You must travel it by yourself.

It is not far. It is within reach.
Perhaps you have been on it since your were born, and did not know.
Perhaps it is everywhere—on water and land.”
Walt Whitman (excerpt from Leaves of Grass)

In the introduction to the Fall, 2018 Parabola, editor/publisher, Jeff Zaleski, writes, “Our life is a journey and there are many homes to reach, during this life and also at its end and perhaps beyond.” We have many homes along the way—ones we think we will occupy forever; yet, unexpectedly, we find ourselves packing up and moving on. Most of us feel that we have arrived home when we find a mate and have a family. We spend a long passage on our journey involved with all the trappings of that joining, and that rearing. Sometimes our coupling lasts a lifetime—my parents were married for fifty-four years before my father died. Sometimes, it lasts only a little while, and breaks up badly. Our moving-on from such loss may take a while, and we embark anew on our journey with lasting wounds—baggage we didn't expect to carry.

Finding a new home after the loss of the old one is never easy. Many of us try to quickly recapture what we had before, only without the flaws of the last one. That almost never works out well. When we are able to hold off plugging that gaping wound with something new, and just sit with ourselves, or in this case, walk the road alone for a while until we know who we are and where we're headed, we then have a solid foundation on which to build a new home. Our next home will be different from the one we lost, because we will be different.
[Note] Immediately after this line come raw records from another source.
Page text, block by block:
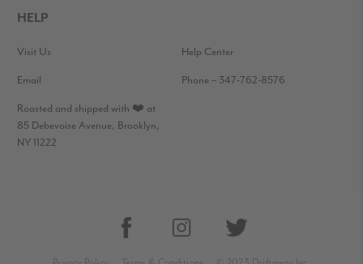
HELP
Visit Us Help Center
Email Phone – 347-762-8576
Roasted and shipped with ❤️ at
85 Debevoise Avenue, Brooklyn,
NY 11222

I don't believe our journey ends at death. In fact, I had a visit with my parents in a dream this very week. My father is making interesting wooden furniture unlike any I have ever seen. Mother has a garden, and they both look healthy and happy. From time to time, our ancestors visit us in dreams just to let us know they're doing well and still busy. Souls sometimes join and rejoin over eons. They have work to do together in this realm and the next.

Our journey is a solitary one in the end, but it is not without the love and support of fellow travelers—both those living in body and those living in spirit. The energy of our departed loved ones never dissipates. Their journey, and ours, continue on parallel tracts, sometimes intersecting, sometimes separate. Our mates, friends and lovers are also traveling companions. Our journeys converge, we travel together and learn from one another, and at some point, we part.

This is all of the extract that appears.